> [Exercise description]:
Copy out exactly the lines from the first line of the material below through the line containing "emborrachado y discutido", and nothing beyond them.

>>>

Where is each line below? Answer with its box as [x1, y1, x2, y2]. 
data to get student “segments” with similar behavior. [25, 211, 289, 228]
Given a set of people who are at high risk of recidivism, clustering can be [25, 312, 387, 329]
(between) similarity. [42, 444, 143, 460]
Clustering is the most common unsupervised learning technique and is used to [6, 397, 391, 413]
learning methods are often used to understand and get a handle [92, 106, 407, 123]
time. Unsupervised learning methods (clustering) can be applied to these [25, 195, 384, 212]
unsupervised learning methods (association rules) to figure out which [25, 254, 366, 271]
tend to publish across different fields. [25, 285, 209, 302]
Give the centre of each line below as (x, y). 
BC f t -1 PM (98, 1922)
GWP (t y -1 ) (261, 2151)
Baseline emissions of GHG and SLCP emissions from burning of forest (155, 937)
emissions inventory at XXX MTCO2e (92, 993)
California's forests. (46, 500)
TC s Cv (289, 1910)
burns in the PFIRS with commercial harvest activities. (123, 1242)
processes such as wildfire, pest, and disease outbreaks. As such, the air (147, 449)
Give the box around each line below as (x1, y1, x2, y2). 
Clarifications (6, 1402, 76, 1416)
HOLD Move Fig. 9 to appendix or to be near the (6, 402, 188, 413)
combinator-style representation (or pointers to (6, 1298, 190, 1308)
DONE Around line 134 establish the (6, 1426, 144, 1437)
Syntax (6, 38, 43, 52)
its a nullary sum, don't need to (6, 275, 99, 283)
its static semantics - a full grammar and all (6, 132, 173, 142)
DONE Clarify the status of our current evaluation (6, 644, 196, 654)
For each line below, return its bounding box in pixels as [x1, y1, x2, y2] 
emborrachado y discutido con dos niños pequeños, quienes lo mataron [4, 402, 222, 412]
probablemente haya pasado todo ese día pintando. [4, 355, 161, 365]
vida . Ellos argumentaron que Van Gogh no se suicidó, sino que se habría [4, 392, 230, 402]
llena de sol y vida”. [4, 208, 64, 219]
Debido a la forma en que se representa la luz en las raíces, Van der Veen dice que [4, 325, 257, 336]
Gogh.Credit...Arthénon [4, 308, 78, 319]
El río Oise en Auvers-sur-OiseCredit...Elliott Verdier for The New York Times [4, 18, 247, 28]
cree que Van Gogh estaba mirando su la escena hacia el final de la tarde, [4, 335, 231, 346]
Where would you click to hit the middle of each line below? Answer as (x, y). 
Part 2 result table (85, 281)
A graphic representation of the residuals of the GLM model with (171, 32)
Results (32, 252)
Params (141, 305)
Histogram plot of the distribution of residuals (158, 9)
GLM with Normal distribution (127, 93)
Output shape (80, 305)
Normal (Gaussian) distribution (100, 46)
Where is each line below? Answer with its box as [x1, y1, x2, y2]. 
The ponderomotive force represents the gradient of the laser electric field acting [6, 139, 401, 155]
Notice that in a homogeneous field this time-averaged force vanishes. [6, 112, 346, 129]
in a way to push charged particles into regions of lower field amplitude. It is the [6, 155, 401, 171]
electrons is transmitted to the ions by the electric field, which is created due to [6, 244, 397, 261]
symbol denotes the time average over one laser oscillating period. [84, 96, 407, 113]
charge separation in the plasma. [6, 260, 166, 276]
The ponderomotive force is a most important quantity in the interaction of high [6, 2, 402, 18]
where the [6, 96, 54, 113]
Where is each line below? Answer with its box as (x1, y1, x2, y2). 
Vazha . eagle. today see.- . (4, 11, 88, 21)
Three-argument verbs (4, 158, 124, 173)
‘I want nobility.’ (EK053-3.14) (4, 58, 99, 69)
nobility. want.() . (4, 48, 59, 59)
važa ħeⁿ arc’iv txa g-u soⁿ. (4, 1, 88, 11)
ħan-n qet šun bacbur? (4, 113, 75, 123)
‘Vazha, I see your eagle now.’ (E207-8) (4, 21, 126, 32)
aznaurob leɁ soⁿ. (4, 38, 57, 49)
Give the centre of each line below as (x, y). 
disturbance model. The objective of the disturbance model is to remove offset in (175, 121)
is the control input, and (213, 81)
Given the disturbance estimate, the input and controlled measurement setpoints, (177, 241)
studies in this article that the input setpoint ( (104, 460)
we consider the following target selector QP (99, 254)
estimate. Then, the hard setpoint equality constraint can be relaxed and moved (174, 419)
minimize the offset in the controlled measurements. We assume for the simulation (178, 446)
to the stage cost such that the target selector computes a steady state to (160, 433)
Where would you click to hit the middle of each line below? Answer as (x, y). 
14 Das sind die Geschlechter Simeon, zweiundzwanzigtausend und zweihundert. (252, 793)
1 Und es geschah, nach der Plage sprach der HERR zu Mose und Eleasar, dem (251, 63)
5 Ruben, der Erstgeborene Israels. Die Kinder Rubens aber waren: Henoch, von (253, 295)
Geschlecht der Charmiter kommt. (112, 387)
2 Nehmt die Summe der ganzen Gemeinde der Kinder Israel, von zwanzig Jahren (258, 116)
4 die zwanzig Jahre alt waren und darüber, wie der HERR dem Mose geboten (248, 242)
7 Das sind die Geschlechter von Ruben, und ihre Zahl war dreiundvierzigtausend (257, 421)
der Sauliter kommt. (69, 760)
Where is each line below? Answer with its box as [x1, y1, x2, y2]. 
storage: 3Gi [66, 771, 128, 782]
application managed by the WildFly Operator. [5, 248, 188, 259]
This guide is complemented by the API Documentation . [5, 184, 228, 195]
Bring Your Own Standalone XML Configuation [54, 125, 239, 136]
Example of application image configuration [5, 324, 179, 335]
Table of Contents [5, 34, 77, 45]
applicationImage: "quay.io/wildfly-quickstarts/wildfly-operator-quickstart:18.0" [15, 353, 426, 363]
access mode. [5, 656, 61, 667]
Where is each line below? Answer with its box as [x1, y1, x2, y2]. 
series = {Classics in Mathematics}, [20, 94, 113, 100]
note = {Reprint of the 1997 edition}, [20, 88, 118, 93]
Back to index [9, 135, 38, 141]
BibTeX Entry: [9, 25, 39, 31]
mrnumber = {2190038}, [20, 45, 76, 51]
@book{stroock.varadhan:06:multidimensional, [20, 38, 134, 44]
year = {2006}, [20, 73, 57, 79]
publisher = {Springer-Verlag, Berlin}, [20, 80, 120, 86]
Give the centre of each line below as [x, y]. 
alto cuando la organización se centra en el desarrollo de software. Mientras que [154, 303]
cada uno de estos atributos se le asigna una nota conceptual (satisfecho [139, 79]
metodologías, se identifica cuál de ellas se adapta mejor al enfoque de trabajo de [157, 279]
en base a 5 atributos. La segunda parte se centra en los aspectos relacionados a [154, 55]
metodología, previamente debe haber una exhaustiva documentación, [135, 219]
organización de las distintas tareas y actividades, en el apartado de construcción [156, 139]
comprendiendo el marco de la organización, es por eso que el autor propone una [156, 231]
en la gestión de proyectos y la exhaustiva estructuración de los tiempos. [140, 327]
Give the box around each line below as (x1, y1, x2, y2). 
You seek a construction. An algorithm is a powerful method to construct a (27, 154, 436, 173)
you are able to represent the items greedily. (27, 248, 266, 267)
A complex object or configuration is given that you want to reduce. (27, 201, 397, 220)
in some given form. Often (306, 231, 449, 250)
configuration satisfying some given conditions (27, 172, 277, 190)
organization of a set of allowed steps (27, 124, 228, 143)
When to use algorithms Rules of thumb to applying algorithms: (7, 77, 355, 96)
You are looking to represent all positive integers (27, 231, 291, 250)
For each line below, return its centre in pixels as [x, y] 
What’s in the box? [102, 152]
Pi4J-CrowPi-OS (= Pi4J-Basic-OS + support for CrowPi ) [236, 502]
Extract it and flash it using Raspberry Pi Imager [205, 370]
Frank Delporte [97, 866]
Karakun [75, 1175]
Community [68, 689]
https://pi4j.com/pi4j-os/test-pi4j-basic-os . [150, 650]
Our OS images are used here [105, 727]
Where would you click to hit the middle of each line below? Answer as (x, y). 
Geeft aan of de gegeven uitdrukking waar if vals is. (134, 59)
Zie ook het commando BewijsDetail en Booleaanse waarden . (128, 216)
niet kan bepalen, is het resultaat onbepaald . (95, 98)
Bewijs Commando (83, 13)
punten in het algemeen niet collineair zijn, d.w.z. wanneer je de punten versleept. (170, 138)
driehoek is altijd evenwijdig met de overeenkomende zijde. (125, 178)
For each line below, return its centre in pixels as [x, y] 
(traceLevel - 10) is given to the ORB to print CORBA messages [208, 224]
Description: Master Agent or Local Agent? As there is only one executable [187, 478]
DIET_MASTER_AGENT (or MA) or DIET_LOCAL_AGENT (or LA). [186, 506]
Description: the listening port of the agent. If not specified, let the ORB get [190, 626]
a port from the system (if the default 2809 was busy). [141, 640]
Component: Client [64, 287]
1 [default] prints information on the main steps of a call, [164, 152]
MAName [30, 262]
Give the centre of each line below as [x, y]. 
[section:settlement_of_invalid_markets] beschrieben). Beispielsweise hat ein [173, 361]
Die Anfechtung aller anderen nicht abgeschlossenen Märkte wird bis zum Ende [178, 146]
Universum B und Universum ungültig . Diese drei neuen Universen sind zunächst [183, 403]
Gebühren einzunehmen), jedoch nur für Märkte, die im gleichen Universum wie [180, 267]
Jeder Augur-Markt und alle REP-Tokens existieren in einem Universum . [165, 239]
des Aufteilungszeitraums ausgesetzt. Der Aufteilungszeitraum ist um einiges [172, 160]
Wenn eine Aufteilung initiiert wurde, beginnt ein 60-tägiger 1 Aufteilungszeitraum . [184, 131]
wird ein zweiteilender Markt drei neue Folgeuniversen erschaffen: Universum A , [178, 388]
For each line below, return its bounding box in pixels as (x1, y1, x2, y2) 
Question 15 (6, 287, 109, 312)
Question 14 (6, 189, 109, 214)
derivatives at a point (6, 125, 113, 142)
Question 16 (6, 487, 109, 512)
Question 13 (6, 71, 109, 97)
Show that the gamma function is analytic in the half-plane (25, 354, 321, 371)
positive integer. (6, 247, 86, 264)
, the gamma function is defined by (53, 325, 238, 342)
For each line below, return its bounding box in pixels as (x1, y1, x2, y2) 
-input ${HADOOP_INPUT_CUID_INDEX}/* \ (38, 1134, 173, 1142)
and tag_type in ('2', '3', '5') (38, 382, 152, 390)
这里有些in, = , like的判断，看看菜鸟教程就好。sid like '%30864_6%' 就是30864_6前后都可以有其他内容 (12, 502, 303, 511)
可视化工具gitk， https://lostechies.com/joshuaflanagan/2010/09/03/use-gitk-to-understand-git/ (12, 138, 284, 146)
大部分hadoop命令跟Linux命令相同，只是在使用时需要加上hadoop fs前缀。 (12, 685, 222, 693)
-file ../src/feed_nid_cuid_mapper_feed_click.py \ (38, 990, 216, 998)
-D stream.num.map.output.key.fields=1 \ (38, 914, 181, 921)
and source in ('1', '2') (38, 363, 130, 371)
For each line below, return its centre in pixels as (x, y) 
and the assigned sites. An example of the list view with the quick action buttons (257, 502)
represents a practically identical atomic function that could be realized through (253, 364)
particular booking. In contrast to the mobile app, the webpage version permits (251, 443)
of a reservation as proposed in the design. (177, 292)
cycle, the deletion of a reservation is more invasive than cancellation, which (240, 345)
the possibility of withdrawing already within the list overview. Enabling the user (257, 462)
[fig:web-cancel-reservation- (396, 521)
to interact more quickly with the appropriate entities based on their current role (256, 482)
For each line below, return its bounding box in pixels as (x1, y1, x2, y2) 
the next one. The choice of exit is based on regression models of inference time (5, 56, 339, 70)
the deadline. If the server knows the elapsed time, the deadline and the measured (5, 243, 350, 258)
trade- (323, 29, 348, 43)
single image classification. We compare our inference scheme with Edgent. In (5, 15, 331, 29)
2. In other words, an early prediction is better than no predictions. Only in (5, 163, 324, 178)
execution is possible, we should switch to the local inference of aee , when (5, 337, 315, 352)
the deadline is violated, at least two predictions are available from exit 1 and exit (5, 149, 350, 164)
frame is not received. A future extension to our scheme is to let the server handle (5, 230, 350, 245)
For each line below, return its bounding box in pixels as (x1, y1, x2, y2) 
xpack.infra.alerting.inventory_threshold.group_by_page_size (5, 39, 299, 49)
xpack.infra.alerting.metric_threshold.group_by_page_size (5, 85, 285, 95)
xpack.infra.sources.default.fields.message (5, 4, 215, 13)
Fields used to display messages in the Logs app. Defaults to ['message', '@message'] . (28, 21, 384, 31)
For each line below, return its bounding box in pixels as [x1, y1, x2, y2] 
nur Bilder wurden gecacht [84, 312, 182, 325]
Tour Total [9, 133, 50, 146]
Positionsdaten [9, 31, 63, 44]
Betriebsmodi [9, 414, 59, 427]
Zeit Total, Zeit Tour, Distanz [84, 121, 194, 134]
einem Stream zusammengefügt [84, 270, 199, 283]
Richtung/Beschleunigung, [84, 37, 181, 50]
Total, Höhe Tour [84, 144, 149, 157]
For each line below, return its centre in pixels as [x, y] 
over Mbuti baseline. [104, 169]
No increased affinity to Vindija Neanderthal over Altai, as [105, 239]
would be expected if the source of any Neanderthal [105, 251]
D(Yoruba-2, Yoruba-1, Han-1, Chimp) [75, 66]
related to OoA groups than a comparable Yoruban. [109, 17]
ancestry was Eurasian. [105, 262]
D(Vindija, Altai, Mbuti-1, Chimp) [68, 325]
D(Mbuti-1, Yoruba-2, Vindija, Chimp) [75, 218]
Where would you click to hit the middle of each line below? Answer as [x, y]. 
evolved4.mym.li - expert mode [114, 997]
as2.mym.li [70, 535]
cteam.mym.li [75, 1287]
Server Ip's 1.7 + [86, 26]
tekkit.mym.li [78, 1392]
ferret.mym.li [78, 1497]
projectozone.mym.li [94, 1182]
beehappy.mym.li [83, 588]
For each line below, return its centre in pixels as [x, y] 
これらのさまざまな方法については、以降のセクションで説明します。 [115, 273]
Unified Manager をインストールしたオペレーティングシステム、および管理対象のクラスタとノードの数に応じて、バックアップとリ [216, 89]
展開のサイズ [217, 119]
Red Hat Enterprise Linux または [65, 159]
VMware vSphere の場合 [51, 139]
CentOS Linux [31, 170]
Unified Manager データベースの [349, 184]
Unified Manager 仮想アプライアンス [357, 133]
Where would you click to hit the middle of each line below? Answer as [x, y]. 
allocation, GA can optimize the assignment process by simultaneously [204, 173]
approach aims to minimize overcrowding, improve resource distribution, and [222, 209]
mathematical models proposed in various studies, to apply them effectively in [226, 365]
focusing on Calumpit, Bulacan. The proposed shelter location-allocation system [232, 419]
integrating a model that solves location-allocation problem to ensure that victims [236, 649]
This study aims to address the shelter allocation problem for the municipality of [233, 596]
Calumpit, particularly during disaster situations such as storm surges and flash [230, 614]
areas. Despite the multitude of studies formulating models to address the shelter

<<<

> [Exercise answer]:
Where is each line below? Answer with its box as [x1, y1, x2, y2]. 
data to get student “segments” with similar behavior. [25, 211, 289, 228]
Given a set of people who are at high risk of recidivism, clustering can be [25, 312, 387, 329]
(between) similarity. [42, 444, 143, 460]
Clustering is the most common unsupervised learning technique and is used to [6, 397, 391, 413]
learning methods are often used to understand and get a handle [92, 106, 407, 123]
time. Unsupervised learning methods (clustering) can be applied to these [25, 195, 384, 212]
unsupervised learning methods (association rules) to figure out which [25, 254, 366, 271]
tend to publish across different fields. [25, 285, 209, 302]
Give the centre of each line below as (x, y). 
BC f t -1 PM (98, 1922)
GWP (t y -1 ) (261, 2151)
Baseline emissions of GHG and SLCP emissions from burning of forest (155, 937)
emissions inventory at XXX MTCO2e (92, 993)
California's forests. (46, 500)
TC s Cv (289, 1910)
burns in the PFIRS with commercial harvest activities. (123, 1242)
processes such as wildfire, pest, and disease outbreaks. As such, the air (147, 449)
Give the box around each line below as (x1, y1, x2, y2). 
Clarifications (6, 1402, 76, 1416)
HOLD Move Fig. 9 to appendix or to be near the (6, 402, 188, 413)
combinator-style representation (or pointers to (6, 1298, 190, 1308)
DONE Around line 134 establish the (6, 1426, 144, 1437)
Syntax (6, 38, 43, 52)
its a nullary sum, don't need to (6, 275, 99, 283)
its static semantics - a full grammar and all (6, 132, 173, 142)
DONE Clarify the status of our current evaluation (6, 644, 196, 654)
For each line below, return its bounding box in pixels as [x1, y1, x2, y2] 
emborrachado y discutido con dos niños pequeños, quienes lo mataron [4, 402, 222, 412]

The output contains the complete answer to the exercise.